Step 10: Auto-Review
Automatically invoke /cf-review — use the Skill tool with skill name coding-friend:cf-review. Do NOT ask the user first, just run it.
If review.withCodex: true is set in the config, cf-review automatically runs a Codex second-opinion review alongside Claude's and merges both — no flag needed here (cf-review reads the config itself).
Completion Protocol
- DONE — Optimization verified with measurements. Show: before/after comparison table, % improvement, files changed.

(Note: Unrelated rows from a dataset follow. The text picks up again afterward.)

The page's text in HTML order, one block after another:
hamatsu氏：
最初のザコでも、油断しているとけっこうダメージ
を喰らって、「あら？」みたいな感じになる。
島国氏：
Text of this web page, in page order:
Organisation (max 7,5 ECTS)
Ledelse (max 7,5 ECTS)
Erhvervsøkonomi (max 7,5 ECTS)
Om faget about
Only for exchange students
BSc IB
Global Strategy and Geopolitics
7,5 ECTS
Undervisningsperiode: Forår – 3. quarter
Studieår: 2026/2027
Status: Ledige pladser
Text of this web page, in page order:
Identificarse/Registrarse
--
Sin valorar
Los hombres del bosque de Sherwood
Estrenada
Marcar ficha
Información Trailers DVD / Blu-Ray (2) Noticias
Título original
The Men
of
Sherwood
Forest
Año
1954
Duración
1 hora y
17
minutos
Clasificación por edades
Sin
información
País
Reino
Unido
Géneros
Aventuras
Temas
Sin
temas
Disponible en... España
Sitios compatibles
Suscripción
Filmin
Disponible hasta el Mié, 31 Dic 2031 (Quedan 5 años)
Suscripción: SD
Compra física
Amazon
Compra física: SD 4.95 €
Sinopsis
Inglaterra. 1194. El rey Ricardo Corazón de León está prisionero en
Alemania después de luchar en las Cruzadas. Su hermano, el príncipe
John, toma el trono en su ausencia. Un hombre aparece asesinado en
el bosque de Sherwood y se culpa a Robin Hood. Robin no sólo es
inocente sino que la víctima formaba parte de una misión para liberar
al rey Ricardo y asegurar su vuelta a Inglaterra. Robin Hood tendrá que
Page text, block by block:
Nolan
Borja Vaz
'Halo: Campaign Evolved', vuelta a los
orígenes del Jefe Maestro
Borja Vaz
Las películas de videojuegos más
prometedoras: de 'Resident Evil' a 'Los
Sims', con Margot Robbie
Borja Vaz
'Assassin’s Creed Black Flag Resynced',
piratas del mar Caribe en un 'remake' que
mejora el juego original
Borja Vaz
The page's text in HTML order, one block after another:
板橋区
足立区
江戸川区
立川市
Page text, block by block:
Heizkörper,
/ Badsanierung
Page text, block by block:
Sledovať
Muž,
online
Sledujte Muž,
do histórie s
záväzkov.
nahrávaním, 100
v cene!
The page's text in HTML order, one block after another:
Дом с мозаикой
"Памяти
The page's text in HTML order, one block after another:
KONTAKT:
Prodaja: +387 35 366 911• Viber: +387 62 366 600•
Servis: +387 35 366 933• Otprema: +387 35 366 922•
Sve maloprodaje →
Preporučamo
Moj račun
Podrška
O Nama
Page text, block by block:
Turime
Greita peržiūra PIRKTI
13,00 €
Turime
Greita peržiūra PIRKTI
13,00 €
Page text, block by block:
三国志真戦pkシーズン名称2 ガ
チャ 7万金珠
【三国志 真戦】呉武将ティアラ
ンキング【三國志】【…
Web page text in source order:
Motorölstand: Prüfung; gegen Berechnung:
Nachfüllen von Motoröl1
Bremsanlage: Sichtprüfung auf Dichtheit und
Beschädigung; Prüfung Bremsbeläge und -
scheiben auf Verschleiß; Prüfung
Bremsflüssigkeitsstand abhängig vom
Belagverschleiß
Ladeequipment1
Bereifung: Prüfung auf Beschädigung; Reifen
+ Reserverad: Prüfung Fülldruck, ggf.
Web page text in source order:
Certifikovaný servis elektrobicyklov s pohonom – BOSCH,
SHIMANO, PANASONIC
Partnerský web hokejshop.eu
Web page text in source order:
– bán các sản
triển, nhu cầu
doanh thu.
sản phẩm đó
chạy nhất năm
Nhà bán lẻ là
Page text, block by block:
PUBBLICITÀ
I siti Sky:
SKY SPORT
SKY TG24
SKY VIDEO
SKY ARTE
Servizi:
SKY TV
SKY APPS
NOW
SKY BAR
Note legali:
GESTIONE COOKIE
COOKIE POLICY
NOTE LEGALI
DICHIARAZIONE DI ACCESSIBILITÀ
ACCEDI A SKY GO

- DONE_WITH_CONCERNS — Optimization applied but improvement is marginal (< 5%) or has trade-offs. Show: numbers + trade-off analysis.
- BLOCKED — Cannot optimize. Show: why (can't measure, no clear bottleneck, would require architectural change). Suggest next action.
Rules
- ALWAYS measure before AND after — no "it should be faster" claims
- One optimization at a time — never batch multiple changes
- Tests must pass throughout — run existing tests after every change
- Get user confirmation before implementing (Step 6)
- If you cannot measure it, ask the user how to measure it before proceeding
- Revert if the optimization makes things worse or breaks tests
- Prefer real profiling tools over AI estimation when available
Tool Integration
| Tool | Domain | Install | Used For |
|---|
hyperfine | General | brew install hyperfine / cargo install hyperfine | Precise CLI benchmarking with warmup and statistical analysis |
clinic | Node.js | npm i -g clinic | Flamegraphs, I/O profiling, bubbleprof |
0x | Node.js | npm i -g 0x | Lightweight flamegraph generation |
lighthouse | Web | npm i -g lighthouse | Web performance audit (LCP, FID, CLS) |
perf | Linux | System package | CPU counters, cache misses, syscall profiling |
webpack-bundle-analyzer | JS bundles | npm i -D webpack-bundle-analyzer | Bundle size visualization |
When no tools are detected, cf-optimize falls back to AI-only mode: manual console.time(), process.memoryUsage(), and code-level instrumentation. Results are clearly marked as estimates.